Influence of Fabrication and Assembly Errors on the Root Mean Square Surface Distortion of a 2 m Lightweight Mirror and Its Correction

Abstract

The influence of fabrication and assembly errors on the surface distortion due to gravity of a 2 m primary mirror and its correction method are presented. The effect of fabrication errors on the surface distortion is verified by Monte Carlo analysis. The results show that, within the 46.3% confidence interval, the surface accuracy root mean square (RMS) caused by fabrication errors is more than 5.0 nm (indicator requirement). The sensitivity of mirror surface accuracy to the matching relationship between the flexible support axial assembly position and the inherent properties (neutral surface and center of gravity) of the mirror were analyzed. Then, the correction principle of the RMS was proposed based on the analysis result. The surface accuracy RMS of surface gravity distortion is sensitive to fabrication and assembly errors, which can be effectively corrected using a flexible support mounting technique. This new flexible support mounting technique replaces the conventional method with flexible supports having shims so that adjustments can be made during testing to counteract the gravitational distortion of the mirror surface.
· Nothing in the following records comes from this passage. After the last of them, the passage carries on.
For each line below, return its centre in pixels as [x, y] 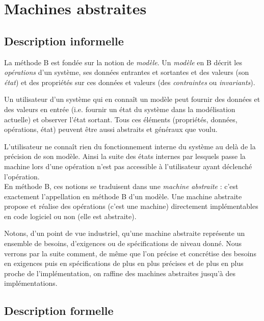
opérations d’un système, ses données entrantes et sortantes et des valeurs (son [127, 72]
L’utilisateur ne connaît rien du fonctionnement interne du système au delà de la [130, 146]
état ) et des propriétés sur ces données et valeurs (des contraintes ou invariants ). [130, 82]
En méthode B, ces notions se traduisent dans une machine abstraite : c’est [121, 186]
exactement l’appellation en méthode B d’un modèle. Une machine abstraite [123, 196]
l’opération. [22, 176]
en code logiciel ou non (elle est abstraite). [70, 216]
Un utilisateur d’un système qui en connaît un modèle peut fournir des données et [132, 99]
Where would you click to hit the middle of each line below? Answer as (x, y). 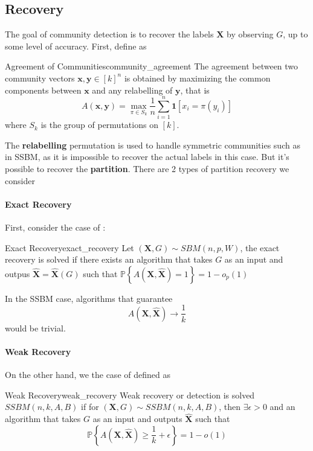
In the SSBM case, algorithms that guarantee (89, 298)
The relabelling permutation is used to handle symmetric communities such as (153, 145)
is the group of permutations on (99, 125)
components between (43, 90)
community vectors (40, 78)
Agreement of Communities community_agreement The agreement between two (152, 66)
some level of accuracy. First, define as (76, 46)
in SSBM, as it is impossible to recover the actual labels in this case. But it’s (147, 157)
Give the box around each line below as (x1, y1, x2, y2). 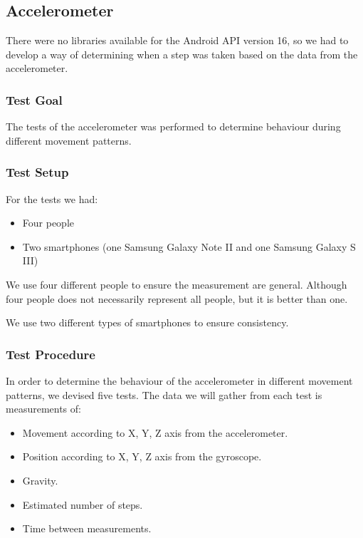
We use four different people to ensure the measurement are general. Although (6, 276, 347, 291)
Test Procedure (6, 345, 95, 363)
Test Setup (6, 163, 69, 181)
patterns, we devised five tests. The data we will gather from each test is (6, 387, 322, 402)
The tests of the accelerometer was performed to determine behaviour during (6, 119, 341, 134)
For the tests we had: (6, 191, 98, 206)
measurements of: (6, 401, 81, 416)
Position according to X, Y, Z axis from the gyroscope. (22, 449, 262, 464)
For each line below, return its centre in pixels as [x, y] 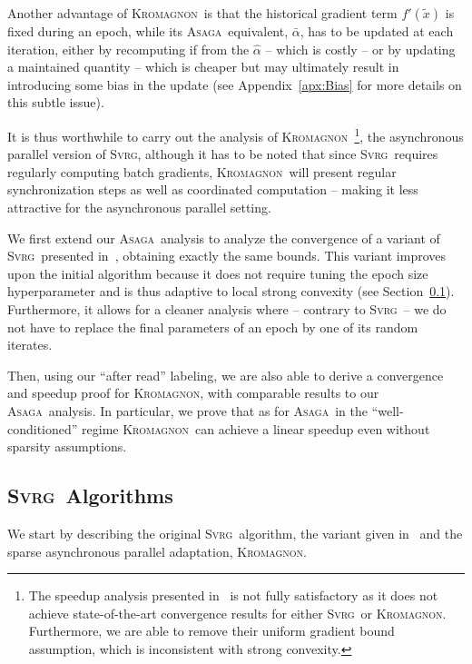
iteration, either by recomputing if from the [128, 49]
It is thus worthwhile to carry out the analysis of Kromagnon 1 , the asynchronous [236, 134]
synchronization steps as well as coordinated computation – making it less [213, 189]
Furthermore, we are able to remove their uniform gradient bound [211, 631]
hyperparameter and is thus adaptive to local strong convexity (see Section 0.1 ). [231, 291]
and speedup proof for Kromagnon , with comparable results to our [193, 393]
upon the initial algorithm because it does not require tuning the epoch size [218, 273]
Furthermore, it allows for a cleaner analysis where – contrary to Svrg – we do [227, 308]
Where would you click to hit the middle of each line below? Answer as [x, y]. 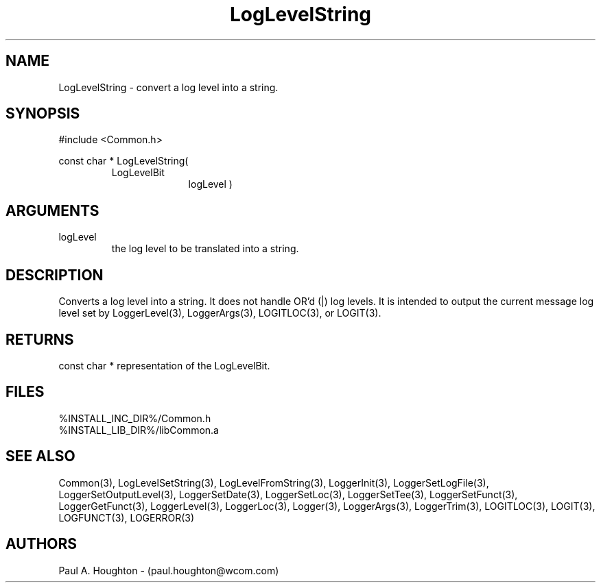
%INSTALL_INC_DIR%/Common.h [135, 418]
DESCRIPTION [55, 275]
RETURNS [40, 339]
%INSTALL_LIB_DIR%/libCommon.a [139, 430]
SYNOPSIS [43, 114]
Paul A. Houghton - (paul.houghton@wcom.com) [169, 570]
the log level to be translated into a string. [205, 249]
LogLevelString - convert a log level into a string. [168, 87]

Astigmatic aberration due to gravitational changes is effectively reduced by selecting a suitable thickness of shim, and the relationship between the astigmatism and the thickness of shim was investigated using the finite element analysis method. Finally, the finite element analysis results showed that the optimal surface gravity accuracy of the mirror assembly could be obtained by adjusting the shim, while the other performance of the assembly was not affected.